L’émergence de la conscience de soi

Dans nos sociétés contemporaines, la représentation d’un individu, libre et autonome, responsable de son destin et capable d’en modifier le cours, est largement répandue. Mais comme le montre Norbert Elias, cette idée de l’individu n’est qu’une représentation récente. Elle est en fait indissociable de la manière dont le processus de civilisation a exercé sur les individus, et en particulier sur leur corps, une maîtrise de plus en plus forte. Le sociologue allemand s’efforce ainsi d’appréhender les conditions historiques qui ont permis l’émergence de la conscience de soi.
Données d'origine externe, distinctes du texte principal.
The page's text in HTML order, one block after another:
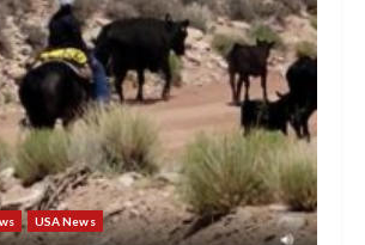
USA News
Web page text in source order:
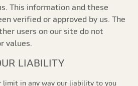
This information and these
verified or approved by us. The
users on our site do not
values.
LIABILITY
limit in any way our liability to you
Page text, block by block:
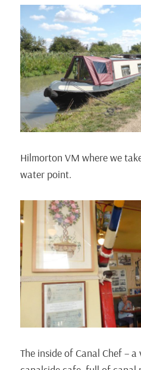
Hilmorton VM where we
water point.
The inside of Canal Chef –
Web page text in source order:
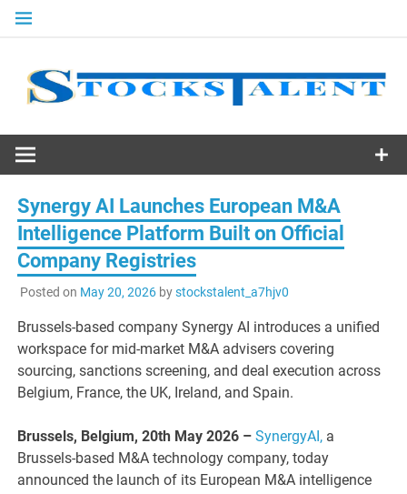
Skip
Stocks
Talent
Synergy AI Launches European M&A
Intelligence Platform Built on Official
Company Registries
Posted on May 20, 2026bystockstalent_a7hjv0
Brussels-based company Synergy AI introduces a unified
workspace for mid-market M&A advisers covering
sourcing, sanctions screening, and deal execution across
Belgium, France, the UK, Ireland, and Spain.
Brussels, Belgium, 20th May 2026 –SynergyAI, a
Brussels-based M&A technology company, today
announced the launch of its European M&A intelligence
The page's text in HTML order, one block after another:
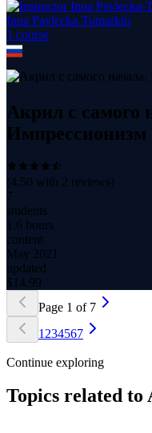
Inna Pavlecka-Tumarkin
1 course
Акрил с самого
Импрессионизм
(4.50 with 2 reviews)
7
students
1.6 hours
content
May 2021
updated
$ 14.99
Page 1 of 7
1 234567
Continue exploring
Topics related to
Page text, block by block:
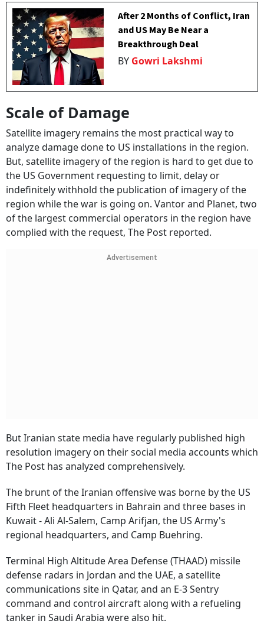
After 2 Months of Conflict, Iran
and US May Be Near a
Breakthrough Deal
BY Gowri Lakshmi
Scale of Damage
Satellite imagery remains the most practical way to
analyze damage done to US installations in the region.
But, satellite imagery of the region is hard to get due to
the US Government requesting to limit, delay or
indefinitely withhold the publication of imagery of the
region while the war is going on. Vantor and Planet, two
of the largest commercial operators in the region have
complied with the request, The Post reported.
Advertisement
But Iranian state media have regularly published high
resolution imagery on their social media accounts which
The Post has analyzed comprehensively.
The brunt of the Iranian offensive was borne by the US
Fifth Fleet headquarters in Bahrain and three bases in
Kuwait - Ali Al-Salem, Camp Arifjan, the US Army's
regional headquarters, and Camp Buehring.
Terminal High Altitude Area Defense (THAAD) missile
defense radars in Jordan and the UAE, a satellite
communications site in Qatar, and an E-3 Sentry
command and control aircraft along with a refueling
tanker in Saudi Arabia were also hit.
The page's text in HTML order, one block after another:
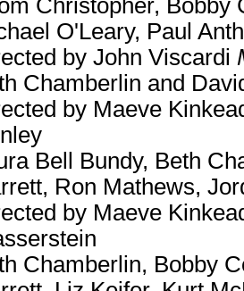
Christopher, Bobby
O'Leary, Paul
by John Viscardi
Chamberlin and
by Maeve
Bell Bundy, Beth
Ron Mathews,
by Maeve
Chamberlin, Bobby
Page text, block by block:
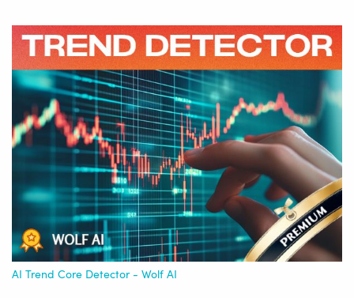
AI Trend Core Detector - Wolf AI
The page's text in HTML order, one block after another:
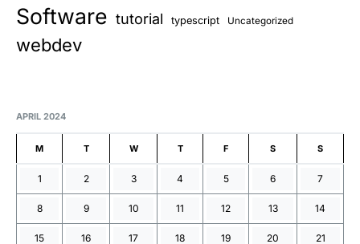
Software tutorial typescript Uncategorized
webdev
APRIL 2024
M T W T F S S
1 2 3 4 5 6 7
8 9 10 11 12 13 14
15 16 17 18 19 20 21
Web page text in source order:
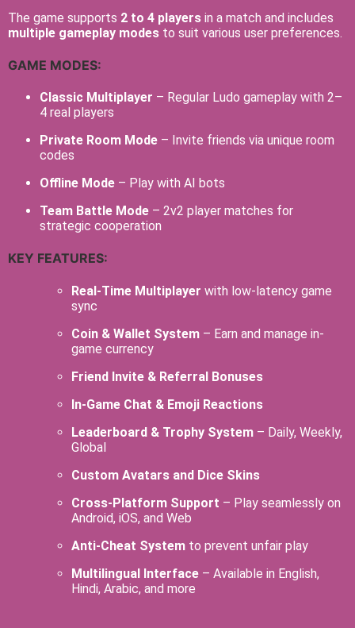
The game supports 2 to 4 players in a match and includes
multiple gameplay modes to suit various user preferences.
GAME MODES:
Classic Multiplayer – Regular Ludo gameplay with 2–
4 real players
Private Room Mode – Invite friends via unique room
codes
Offline Mode – Play with AI bots
Team Battle Mode – 2v2 player matches for
strategic cooperation
KEY FEATURES:
Real-Time Multiplayer with low-latency game
sync
Coin & Wallet System – Earn and manage in-
game currency
Friend Invite & Referral Bonuses
In-Game Chat & Emoji Reactions
Leaderboard & Trophy System – Daily, Weekly,
Global
Custom Avatars and Dice Skins
Cross-Platform Support – Play seamlessly on
Android, iOS, and Web
Anti-Cheat System to prevent unfair play
Multilingual Interface – Available in English,
Hindi, Arabic, and more
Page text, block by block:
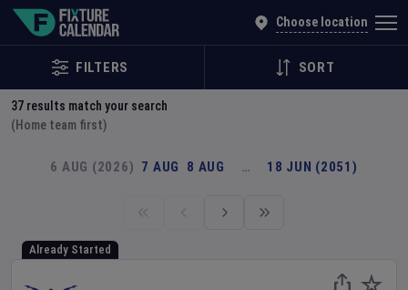
Choose location
FILTERS SORT
37 results match your search
(Home team first)
6 AUG (2026) 7 AUG 8 AUG … 18 JUN (2051)
Already Started
Explore Global Sporting Events | Fixture Calendar
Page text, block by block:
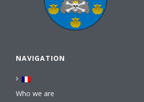
NAVIGATION
Who we are
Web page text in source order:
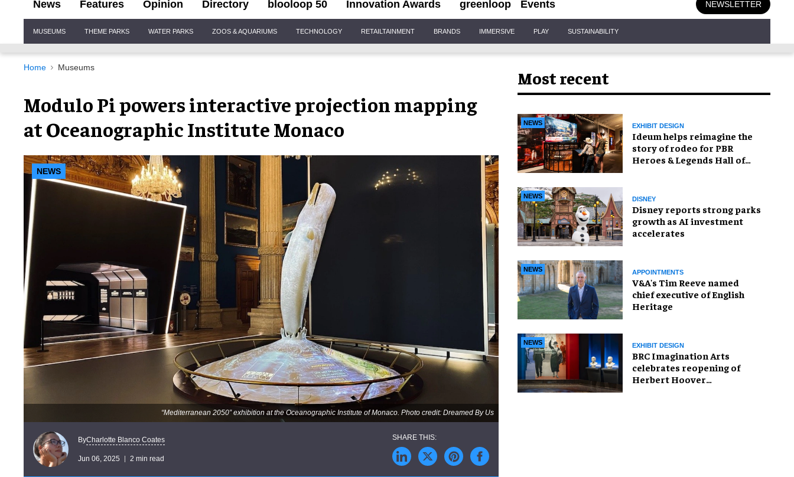
News Features Opinion Directory blooloop 50 Innovation Awards greenloop Events NEWSLETTER
Navigation
MUSEUMS THEME PARKS WATER PARKS ZOOS & AQUARIUMS TECHNOLOGY RETAILTAINMENT BRANDS IMMERSIVE PLAY SUSTAINABILITY
Home Museums
Modulo Pi powers interactive projection mapping
at Oceanographic Institute Monaco
NEWS
“Mediterranean 2050” exhibition at the Oceanographic Institute of Monaco. Photo credit: Dreamed By Us
ByCharlotte Blanco Coates
Jun 06, 2025 2 min read
Most recent
NEWS EXHIBIT DESIGN
Ideum helps reimagine the
story of rodeo for PBR
Heroes & Legends Hall of
NEWS DISNEY
Disney reports strong parks
growth as AI investment
accelerates
NEWS APPOINTMENTS
V&A's Tim Reeve named
chief executive of English
Heritage
NEWS EXHIBIT DESIGN
BRC Imagination Arts
celebrates reopening of
Herbert Hoover
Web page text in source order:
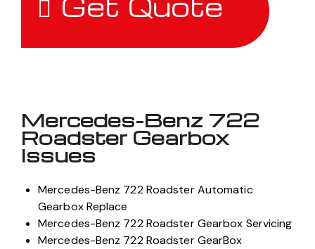
Mercedes-Benz 722
Roadster Gearbox
Issues
Mercedes-Benz 722 Roadster Automatic
Gearbox Replace
Mercedes-Benz 722 Roadster Gearbox Servicing
Mercedes-Benz 722 Roadster GearBox
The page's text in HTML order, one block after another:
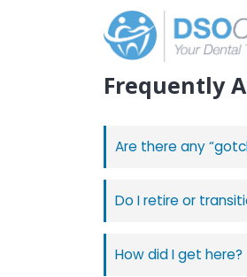
Frequently
Are there any
Do I retire or
How did I get here?
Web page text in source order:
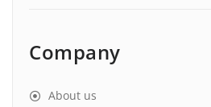
Company
About us
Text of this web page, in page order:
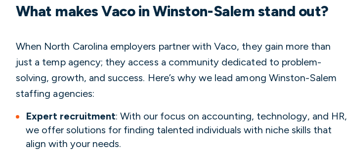
What makes Vaco in Winston-Salem stand out?
When North Carolina employers partner with Vaco, they gain more than
just a temp agency; they access a community dedicated to problem-
solving, growth, and success. Here’s why we lead among Winston-Salem
staffing agencies:
Expert recruitment: With our focus on accounting, technology, and HR,
we offer solutions for finding talented individuals with niche skills that
align with your needs.
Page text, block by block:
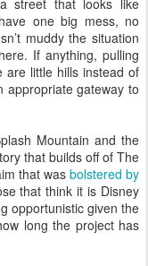
street that looks like
one big mess, no
muddy the situation
If anything, pulling
are little hills instead of
appropriate gateway to
Mountain and the
that builds off of The
that was bolstered by
that think it is Disney
opportunistic given the
long the project has
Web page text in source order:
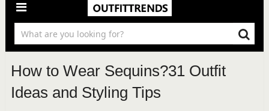
How to Wear Sequins?31 Outfit
Ideas and Styling Tips
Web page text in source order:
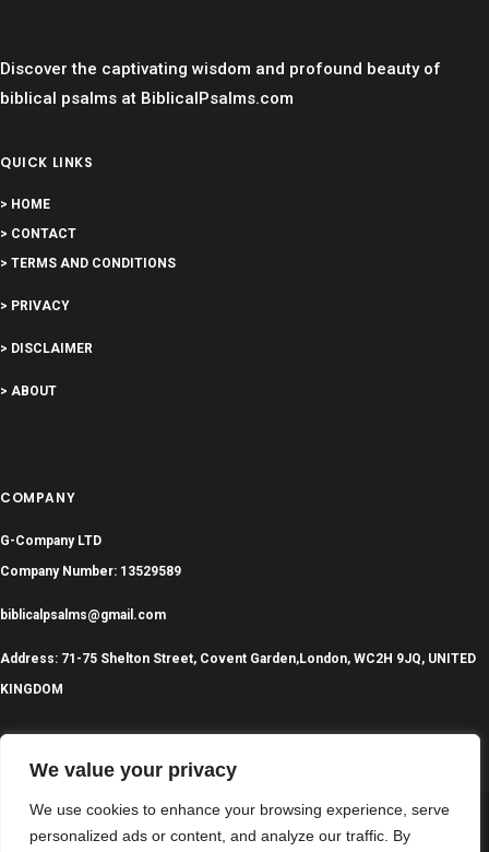
We value your privacy
We use cookies to enhance your browsing experience, serve
personalized ads or content, and analyze our traffic. By
Discover the captivating wisdom and profound beauty of
biblical psalms at BiblicalPsalms.com
QUICK LINKS
> HOME
> CONTACT
> TERMS AND CONDITIONS
> PRIVACY
> DISCLAIMER
> ABOUT
COMPANY
G-Company LTD
Company Number: 13529589
biblicalpsalms@gmail.com
Address: 71-75 Shelton Street, Covent Garden,London, WC2H 9JQ, UNITED
KINGDOM
2024 All Rights Reserved | BiblicalPsalms.com
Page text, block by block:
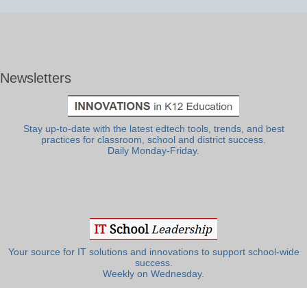
Newsletters
Stay up-to-date with the latest edtech tools, trends, and best
practices for classroom, school and district success.
Daily Monday-Friday.
Your source for IT solutions and innovations to support school-wide
success.
Weekly on Wednesday.
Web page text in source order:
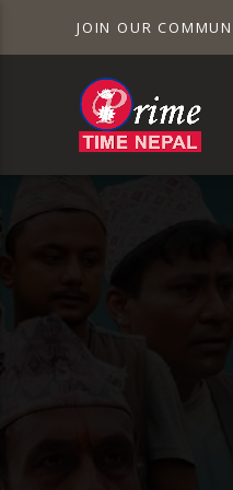
JOIN OUR
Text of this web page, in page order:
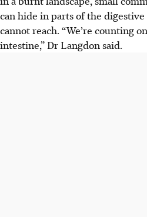
can hide in parts of the
cannot reach. “We’re counting
intestine,” Dr Langdon said.
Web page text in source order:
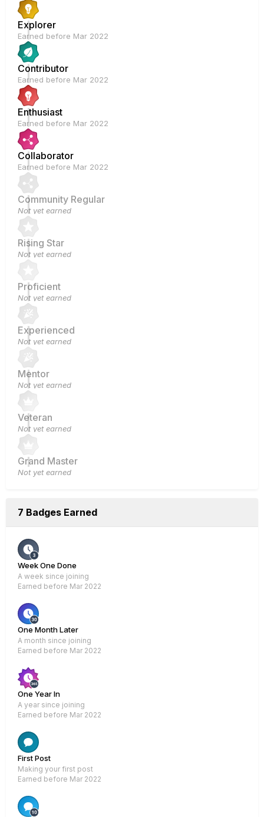
Explorer
Earned before Mar 2022
Contributor
Earned before Mar 2022
Enthusiast
Earned before Mar 2022
Collaborator
Earned before Mar 2022
Community Regular
Not yet earned
Rising Star
Not yet earned
Proficient
Not yet earned
Experienced
Not yet earned
Mentor
Not yet earned
Veteran
Not yet earned
Grand Master
Not yet earned
7 Badges Earned
Week One Done
A week since joining
Earned before Mar 2022
One Month Later
A month since joining
Earned before Mar 2022
One Year In
A year since joining
Earned before Mar 2022
First Post
Making your first post
Earned before Mar 2022
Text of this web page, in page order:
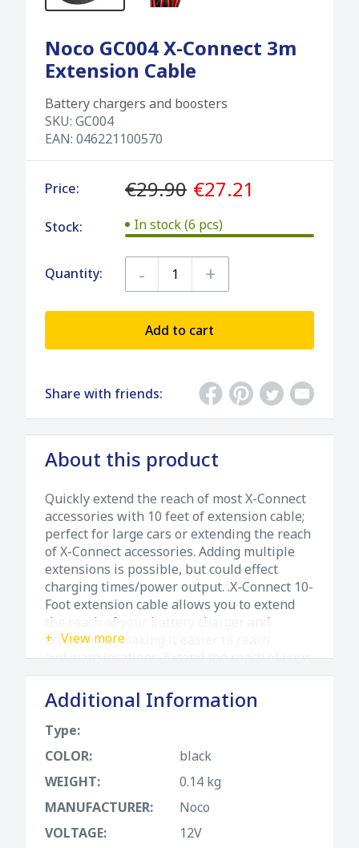
Noco GC004 X-Connect 3m
Extension Cable
Battery chargers and boosters
SKU: GC004
EAN: 046221100570
Price: €29.90 €27.21
Stock: In stock (6 pcs)
Quantity: - +
Add to cart
Share with friends:
About this product
Quickly extend the reach of most X-Connect
accessories with 10 feet of extension cable;
perfect for large cars or extending the reach
of X-Connect accessories. Adding multiple
extensions is possible, but could effect
charging times/power output. .X-Connect 10-
Foot extension cable allows you to extend
the reach of your battery charger and
accessories, making it easier to reach
awkward locations. Extend the reach of your
battery charger and accessories. Add an
additional 10-feet length to any connection.
Built-in fuse protection for increased safety.
More ways to charge with plug-n-play
connector for extreme environments.
View more
Additional Information
Type:
COLOR:
black
WEIGHT:
0.14 kg
MANUFACTURER:
Noco
VOLTAGE:
12V
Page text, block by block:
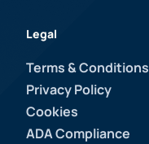
Legal
Terms & Conditions
Privacy Policy
Cookies
ADA Compliance
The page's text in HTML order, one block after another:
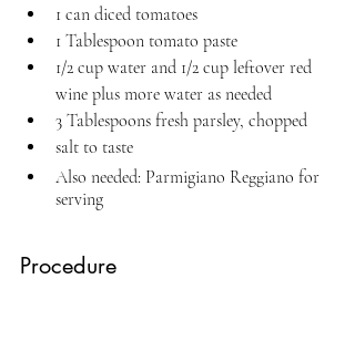
1 can diced tomatoes
1 Tablespoon tomato paste
1/2 cup water and 1/2 cup leftover red
wine plus more water as needed
3 Tablespoons fresh parsley, chopped
salt to taste
Also needed: Parmigiano Reggiano for
serving
Procedure
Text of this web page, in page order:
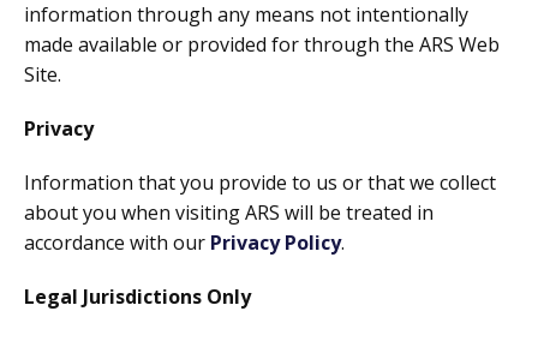
information through any means not intentionally
made available or provided for through the ARS Web
Site.
Privacy
Information that you provide to us or that we collect
about you when visiting ARS will be treated in
accordance with our Privacy Policy.
Legal Jurisdictions Only
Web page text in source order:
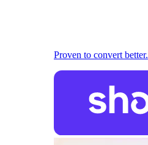
Proven to convert better.
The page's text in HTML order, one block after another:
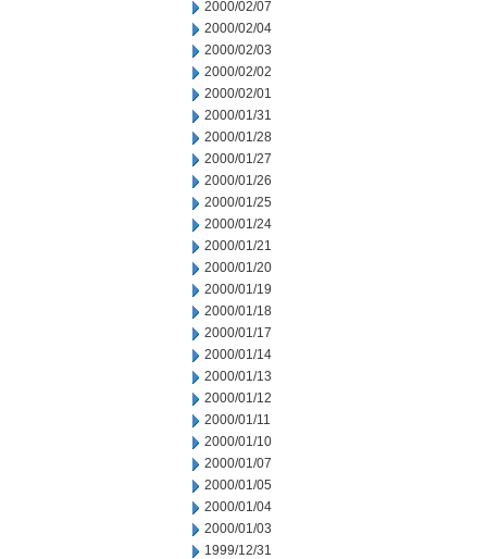
2000/02/07
2000/02/04
2000/02/03
2000/02/02
2000/02/01
2000/01/31
2000/01/28
2000/01/27
2000/01/26
2000/01/25
2000/01/24
2000/01/21
2000/01/20
2000/01/19
2000/01/18
2000/01/17
2000/01/14
2000/01/13
2000/01/12
2000/01/11
2000/01/10
2000/01/07
2000/01/05
2000/01/04
2000/01/03
1999/12/31
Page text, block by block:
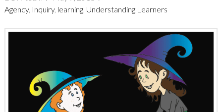
Agency, Inquiry, learning, Understanding Learners

Il distingue trois périodes principales du Moyen Age jusqu’à aujourd’hui.
La première période est marquée par une organisation en féodalités. Norbert Elias met alors en évidence, à partir de l’étude de manuels de savoir-vivre, qu’à l’intérieur de celles-ci, les comportements commencent à être soumis à des règles. Par exemple, il est rappelé qu’il «  interdit de cracher dans un plat, qu’il est nécessaire de respecter l.i manière dont les places ont été attribuées, d’attendre son tour.

 

La victoire de la cour royale sur les autres féodalités signifie les débuts de la seconde période. Les combattants laissent leur place à des courtisans, lesquels sont en concurrence pour obtenir les faveurs du roi. Le corps devient l’objet d’une attention particulière, la politesse est une ressource à acquérir et à posséder. C’est aussi le moment où René Descartes peut élaborer sa pensée philosophique : « Je pense donc je suis ». Mais il ne peut le faire uniquement parce qu’il s’est dégagé, selon Norbert Elias, des liens corporatistes dominants jusque-là. La conscience de soi émerge alors.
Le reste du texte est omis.